Study material
Segment Open

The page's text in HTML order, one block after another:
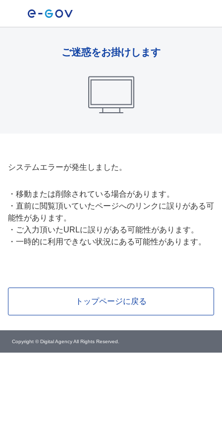
ご迷惑をお掛けします
システムエラーが発生しました。
・ 移動または削除されている場合があります。
・ 直前に閲覧頂いていたページへのリンクに誤りがある可
能性があります。
・ ご入力頂いたURLに誤りがある可能性があります。
・ 一時的に利用できない状況にある可能性があります。
トップページに戻る
Copyright © Digital Agency All Rights Reserved.
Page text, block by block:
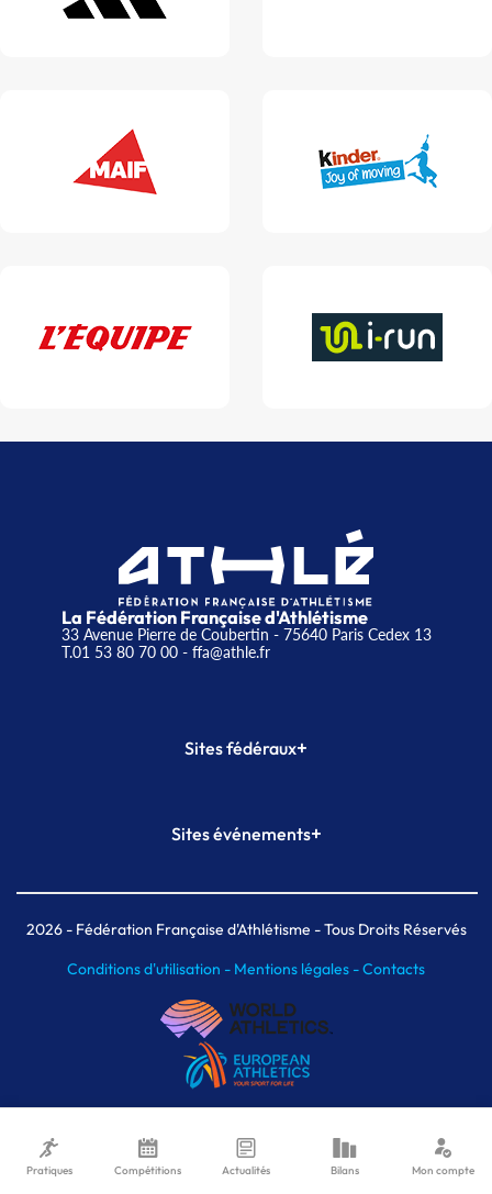
La Fédération Française d'Athlétisme
33 Avenue Pierre de Coubertin - 75640 Paris Cedex 13
T.01 53 80 70 00- ffa@athle.fr
Sites fédéraux+
Plateforme Formation
Sites événements+
Meeting de Paris indoor
MAIF Ekiden de Paris
2026- Fédération Française d'Athlétisme - Tous Droits Réservés
Conditions d'utilisation - Mentions légales -Contacts
Pratiques Compétitions Actualités Bilans Mon compte
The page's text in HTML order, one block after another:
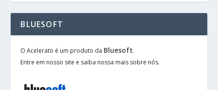
BLUESOFT
O Acelerato é um produto da Bluesoft.
Entre em nosso site e saiba nossa mais sobre nós.
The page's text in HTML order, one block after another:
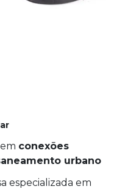
conexões
urbano
especializada em
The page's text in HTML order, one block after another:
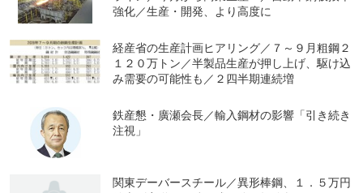
強化／生産・開発、より高度に
経産省の生産計画ヒアリング／７～９月粗鋼２
１２０万トン／半製品生産が押し上げ、駆け込
み需要の可能性も／２四半期連続増
鉄産懇・廣瀬会長／輸入鋼材の影響「引き続き
注視」
関東デーバースチール／異形棒鋼、１．５万円
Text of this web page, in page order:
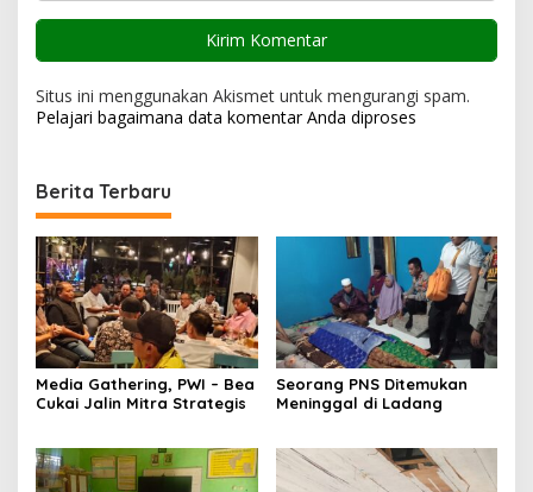
Situs ini menggunakan Akismet untuk mengurangi spam.
Pelajari bagaimana data komentar Anda diproses
Berita Terbaru
Media Gathering, PWI – Bea
Cukai Jalin Mitra Strategis
Seorang PNS Ditemukan
Meninggal di Ladang
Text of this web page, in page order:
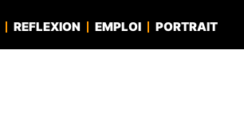
REFLEXION EMPLOI PORTRAIT
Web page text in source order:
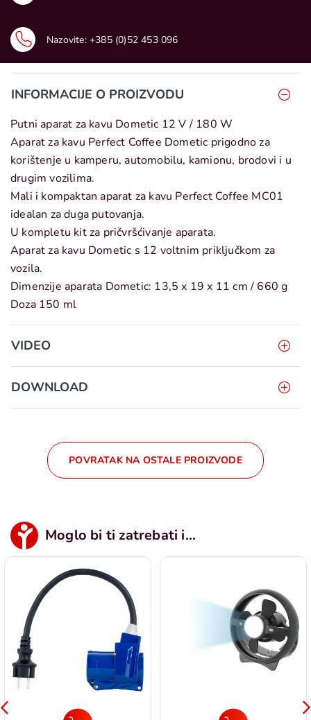
Nazovite: +385 (0)52 453 096
INFORMACIJE O PROIZVODU
Putni aparat za kavu Dometic 12 V / 180 W
Aparat za kavu Perfect Coffee Dometic prigodno za
korištenje u kamperu, automobilu, kamionu, brodovi i u
drugim vozilima.
Mali i kompaktan aparat za kavu Perfect Coffee MC01
idealan za duga putovanja.
U kompletu kit za pričvršćivanje aparata.
Aparat za kavu Dometic s 12 voltnim priključkom za
vozila.
Dimenzije aparata Dometic: 13,5 x 19 x 11 cm / 660 g
Doza 150 ml
VIDEO
DOWNLOAD
POVRATAK NA OSTALE PROIZVODE
Moglo bi ti zatrebati i...
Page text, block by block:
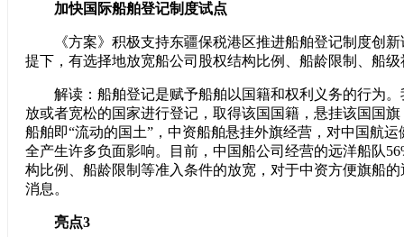
加快国际船舶登记制度试点
《方案》积极支持东疆保税港区推进船舶登记制度创新
提下，有选择地放宽船公司股权结构比例、船龄限制、船
解读：船舶登记是赋予船舶以国籍和权利义务的行为。
放或者宽松的国家进行登记，取得该国国籍，悬挂该国国
船舶即“流动的国土”，中资船舶悬挂外旗经营，对中国航
全产生许多负面影响。目前，中国船公司经营的远洋船队
构比例、船龄限制等准入条件的放宽，对于中资方便旗船
消息。
亮点3
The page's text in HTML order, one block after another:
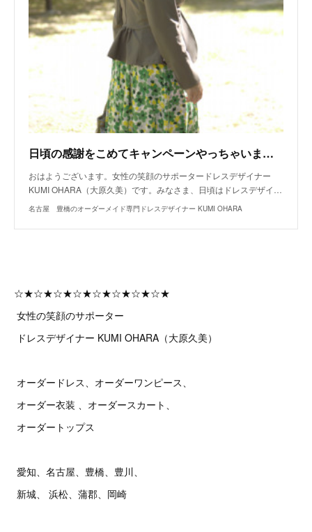
日頃の感謝をこめてキャンペーンやっちゃいます！
おはようございます。女性の笑顔のサポータードレスデザイナー
KUMI OHARA（大原久美）です。みなさま、日頃はドレスデザイ…
名古屋 豊橋のオーダーメイド専門ドレスデザイナー KUMI OHARA
☆★☆★☆★☆★☆★☆★☆★☆★
女性の笑顔のサポーター
ドレスデザイナー KUMI OHARA（大原久美）
オーダードレス、オーダーワンピース、
オーダー衣装 、オーダースカート、
オーダートップス
愛知、名古屋、豊橋、豊川、
新城、 浜松、蒲郡、岡崎
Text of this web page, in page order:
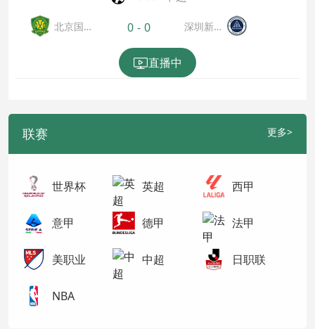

Segment Closed

Exercise prompt
Please report every line of the records above that contains the word "KUMI".

Answer for this exercise
KUMI OHARA（大原久美）です。みなさま、日頃はドレスデザイ…
名古屋 豊橋のオーダーメイド専門ドレスデザイナー KUMI OHARA
ドレスデザイナー KUMI OHARA（大原久美）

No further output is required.